# [Task]
Each line from the one containing "Locate the floor with a box. In pixels." to the end of the entries below must be restated exactly, and no other line should appear.

##########

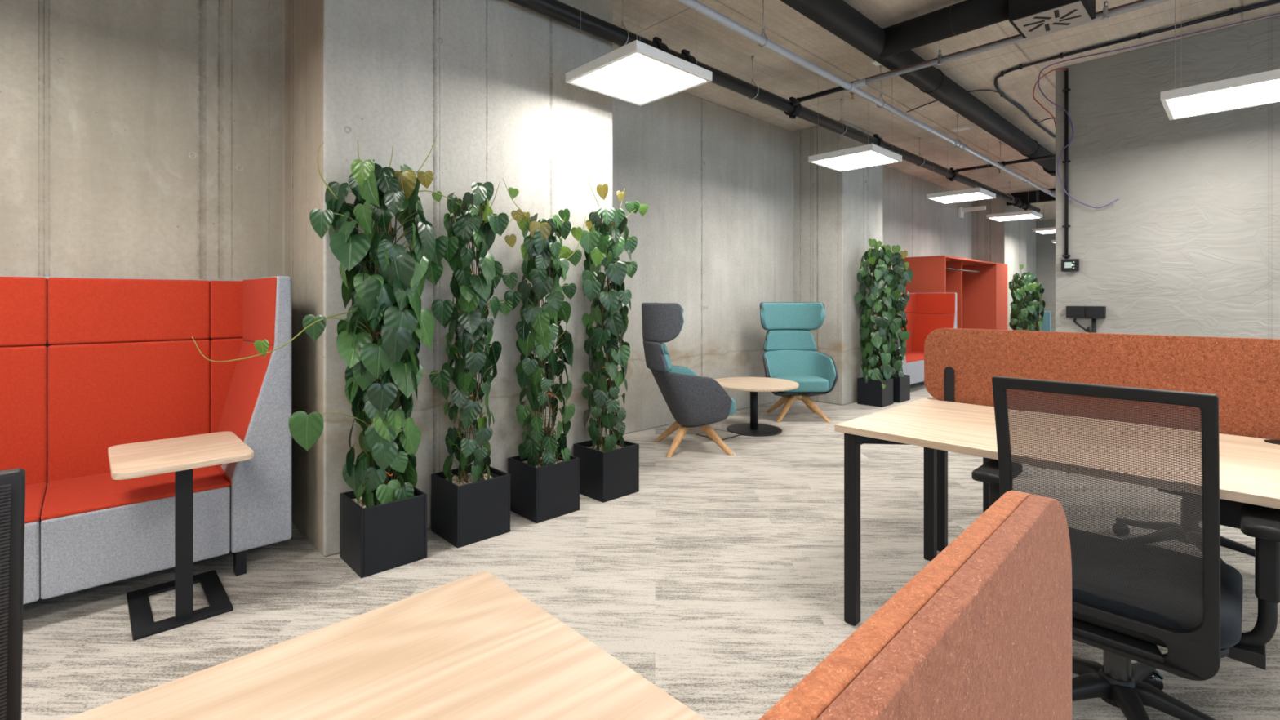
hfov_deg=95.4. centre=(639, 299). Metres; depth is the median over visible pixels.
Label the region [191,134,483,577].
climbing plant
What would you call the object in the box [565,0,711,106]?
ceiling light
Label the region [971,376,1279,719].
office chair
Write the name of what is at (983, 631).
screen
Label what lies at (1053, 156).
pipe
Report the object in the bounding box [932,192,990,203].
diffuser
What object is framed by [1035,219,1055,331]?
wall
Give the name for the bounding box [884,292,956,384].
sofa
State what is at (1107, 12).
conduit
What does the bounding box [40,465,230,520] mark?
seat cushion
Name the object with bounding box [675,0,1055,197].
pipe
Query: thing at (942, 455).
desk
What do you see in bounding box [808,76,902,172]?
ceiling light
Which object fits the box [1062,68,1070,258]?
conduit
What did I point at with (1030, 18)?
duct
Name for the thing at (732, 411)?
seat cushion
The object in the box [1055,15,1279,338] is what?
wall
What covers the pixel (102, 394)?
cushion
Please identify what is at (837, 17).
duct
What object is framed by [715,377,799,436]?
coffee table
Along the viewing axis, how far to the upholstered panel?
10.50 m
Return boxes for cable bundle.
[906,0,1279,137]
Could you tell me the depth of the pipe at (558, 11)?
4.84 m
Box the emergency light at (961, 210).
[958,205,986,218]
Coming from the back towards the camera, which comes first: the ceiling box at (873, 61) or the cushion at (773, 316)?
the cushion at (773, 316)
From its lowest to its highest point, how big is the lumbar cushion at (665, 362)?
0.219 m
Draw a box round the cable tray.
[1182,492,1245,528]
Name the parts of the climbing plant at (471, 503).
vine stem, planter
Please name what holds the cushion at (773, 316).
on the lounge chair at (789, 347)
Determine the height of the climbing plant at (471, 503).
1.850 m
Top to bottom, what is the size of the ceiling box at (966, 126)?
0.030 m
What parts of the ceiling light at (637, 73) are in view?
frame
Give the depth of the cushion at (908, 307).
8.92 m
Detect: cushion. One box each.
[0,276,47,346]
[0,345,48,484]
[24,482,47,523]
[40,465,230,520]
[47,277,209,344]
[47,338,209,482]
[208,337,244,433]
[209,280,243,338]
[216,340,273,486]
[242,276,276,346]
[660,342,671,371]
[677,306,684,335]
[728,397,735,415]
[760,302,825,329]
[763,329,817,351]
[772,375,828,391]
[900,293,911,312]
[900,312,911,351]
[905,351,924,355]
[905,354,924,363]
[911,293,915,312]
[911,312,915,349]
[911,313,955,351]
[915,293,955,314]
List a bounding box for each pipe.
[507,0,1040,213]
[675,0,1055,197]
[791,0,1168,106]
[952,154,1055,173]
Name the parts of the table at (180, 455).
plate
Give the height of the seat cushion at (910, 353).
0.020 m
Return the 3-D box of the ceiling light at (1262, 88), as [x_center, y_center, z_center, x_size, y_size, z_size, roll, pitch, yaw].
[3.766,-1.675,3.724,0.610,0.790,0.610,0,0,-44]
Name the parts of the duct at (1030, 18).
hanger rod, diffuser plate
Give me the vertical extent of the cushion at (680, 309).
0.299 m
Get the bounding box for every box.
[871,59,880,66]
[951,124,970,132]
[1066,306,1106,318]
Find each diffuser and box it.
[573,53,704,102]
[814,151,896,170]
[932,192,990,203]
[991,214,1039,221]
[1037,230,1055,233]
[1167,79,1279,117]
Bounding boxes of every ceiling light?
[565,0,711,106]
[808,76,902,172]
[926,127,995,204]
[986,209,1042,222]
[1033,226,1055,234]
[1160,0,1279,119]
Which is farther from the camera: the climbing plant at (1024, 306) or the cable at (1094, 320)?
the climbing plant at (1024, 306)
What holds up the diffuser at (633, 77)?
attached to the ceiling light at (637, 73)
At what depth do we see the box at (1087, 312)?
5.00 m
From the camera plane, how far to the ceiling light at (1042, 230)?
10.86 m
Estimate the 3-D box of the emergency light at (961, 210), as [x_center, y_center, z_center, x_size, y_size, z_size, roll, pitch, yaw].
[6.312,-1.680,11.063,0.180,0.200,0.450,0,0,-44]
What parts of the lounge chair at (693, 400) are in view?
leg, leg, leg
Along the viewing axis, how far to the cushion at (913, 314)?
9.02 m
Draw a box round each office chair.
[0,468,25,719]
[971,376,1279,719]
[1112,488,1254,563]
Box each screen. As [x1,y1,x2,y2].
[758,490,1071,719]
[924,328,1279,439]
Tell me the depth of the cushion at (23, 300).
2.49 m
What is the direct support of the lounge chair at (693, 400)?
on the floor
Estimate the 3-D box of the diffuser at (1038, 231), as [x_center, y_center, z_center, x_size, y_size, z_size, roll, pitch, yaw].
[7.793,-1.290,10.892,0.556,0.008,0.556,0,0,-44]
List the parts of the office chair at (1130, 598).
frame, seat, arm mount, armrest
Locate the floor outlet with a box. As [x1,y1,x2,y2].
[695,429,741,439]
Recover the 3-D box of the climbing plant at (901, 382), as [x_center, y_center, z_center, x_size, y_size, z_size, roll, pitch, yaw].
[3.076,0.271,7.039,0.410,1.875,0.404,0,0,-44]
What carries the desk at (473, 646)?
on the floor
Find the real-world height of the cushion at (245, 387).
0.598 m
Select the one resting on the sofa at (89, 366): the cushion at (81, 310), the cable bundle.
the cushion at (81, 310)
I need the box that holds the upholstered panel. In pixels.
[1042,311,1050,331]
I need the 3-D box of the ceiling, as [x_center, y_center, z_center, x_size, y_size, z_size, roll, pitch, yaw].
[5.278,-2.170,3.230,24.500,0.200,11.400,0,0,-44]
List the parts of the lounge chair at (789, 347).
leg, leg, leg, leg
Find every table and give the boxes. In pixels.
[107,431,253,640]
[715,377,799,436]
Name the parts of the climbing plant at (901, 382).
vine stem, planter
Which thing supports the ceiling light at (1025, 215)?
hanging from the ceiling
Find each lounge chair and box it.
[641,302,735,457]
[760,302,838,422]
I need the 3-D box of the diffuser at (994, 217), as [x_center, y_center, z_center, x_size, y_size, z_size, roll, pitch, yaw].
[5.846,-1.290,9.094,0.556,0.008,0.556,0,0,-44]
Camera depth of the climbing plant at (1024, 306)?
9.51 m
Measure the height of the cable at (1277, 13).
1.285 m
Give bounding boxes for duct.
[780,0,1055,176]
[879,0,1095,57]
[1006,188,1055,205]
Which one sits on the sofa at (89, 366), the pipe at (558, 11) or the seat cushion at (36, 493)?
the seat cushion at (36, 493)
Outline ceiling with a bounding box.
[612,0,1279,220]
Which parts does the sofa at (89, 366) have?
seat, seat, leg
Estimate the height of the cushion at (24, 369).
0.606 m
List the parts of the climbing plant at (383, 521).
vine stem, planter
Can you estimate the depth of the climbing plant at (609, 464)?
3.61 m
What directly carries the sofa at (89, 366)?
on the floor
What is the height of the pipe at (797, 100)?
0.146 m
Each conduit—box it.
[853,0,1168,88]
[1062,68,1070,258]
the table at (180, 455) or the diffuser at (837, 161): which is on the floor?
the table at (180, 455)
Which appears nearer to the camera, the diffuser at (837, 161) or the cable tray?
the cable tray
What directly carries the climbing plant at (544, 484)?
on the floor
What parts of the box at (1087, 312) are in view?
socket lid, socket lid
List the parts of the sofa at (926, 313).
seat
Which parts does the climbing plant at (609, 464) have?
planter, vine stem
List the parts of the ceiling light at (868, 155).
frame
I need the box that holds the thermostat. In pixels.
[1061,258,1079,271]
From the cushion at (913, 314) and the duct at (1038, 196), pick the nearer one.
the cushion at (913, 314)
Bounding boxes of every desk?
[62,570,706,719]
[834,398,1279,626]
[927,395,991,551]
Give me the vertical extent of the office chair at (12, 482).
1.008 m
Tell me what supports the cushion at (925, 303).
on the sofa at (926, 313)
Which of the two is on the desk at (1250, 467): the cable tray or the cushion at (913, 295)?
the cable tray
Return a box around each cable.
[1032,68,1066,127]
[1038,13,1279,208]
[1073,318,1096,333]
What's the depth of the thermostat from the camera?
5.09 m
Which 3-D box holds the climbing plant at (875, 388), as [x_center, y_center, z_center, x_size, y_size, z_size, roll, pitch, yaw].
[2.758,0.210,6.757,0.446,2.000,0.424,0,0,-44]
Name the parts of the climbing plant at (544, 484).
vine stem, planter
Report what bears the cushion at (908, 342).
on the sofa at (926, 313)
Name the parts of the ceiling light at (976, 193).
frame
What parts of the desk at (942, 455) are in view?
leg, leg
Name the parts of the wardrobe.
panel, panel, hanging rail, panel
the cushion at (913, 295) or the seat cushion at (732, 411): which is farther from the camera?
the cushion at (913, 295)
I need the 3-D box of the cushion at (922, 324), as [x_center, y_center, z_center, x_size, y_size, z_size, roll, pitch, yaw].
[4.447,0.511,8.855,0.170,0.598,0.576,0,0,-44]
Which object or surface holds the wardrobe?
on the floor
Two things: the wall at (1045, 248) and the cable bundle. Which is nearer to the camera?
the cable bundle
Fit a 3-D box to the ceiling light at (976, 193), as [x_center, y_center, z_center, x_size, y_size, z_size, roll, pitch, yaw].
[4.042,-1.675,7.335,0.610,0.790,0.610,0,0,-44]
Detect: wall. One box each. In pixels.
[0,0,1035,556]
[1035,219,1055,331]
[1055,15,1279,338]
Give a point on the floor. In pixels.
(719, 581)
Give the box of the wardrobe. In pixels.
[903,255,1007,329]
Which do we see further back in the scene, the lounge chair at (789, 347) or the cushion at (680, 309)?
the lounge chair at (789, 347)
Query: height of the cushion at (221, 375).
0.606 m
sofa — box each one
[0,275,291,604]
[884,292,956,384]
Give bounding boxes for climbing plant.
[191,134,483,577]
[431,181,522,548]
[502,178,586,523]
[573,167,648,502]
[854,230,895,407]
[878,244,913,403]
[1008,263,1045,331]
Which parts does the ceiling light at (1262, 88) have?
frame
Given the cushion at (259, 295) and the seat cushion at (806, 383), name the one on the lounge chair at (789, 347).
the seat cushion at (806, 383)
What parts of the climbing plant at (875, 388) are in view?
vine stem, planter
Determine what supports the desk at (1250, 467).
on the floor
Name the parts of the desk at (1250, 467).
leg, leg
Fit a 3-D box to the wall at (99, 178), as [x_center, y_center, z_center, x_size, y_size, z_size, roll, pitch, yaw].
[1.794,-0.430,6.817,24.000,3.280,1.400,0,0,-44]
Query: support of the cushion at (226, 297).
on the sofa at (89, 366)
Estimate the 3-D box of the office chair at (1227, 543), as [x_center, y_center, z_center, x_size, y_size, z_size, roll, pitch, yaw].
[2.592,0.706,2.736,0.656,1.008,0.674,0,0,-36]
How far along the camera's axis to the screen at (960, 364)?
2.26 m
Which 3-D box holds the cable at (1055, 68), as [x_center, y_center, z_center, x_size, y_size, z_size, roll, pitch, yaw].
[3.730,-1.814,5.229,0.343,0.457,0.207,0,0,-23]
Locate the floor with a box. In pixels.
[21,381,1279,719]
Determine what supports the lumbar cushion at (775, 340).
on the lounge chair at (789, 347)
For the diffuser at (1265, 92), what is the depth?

##########

# [Exercise answer]
Locate the floor with a box. In pixels.
[21,381,1279,719]
Determine what supports the lumbar cushion at (775, 340).
on the lounge chair at (789, 347)
For the diffuser at (1265, 92), what is the depth?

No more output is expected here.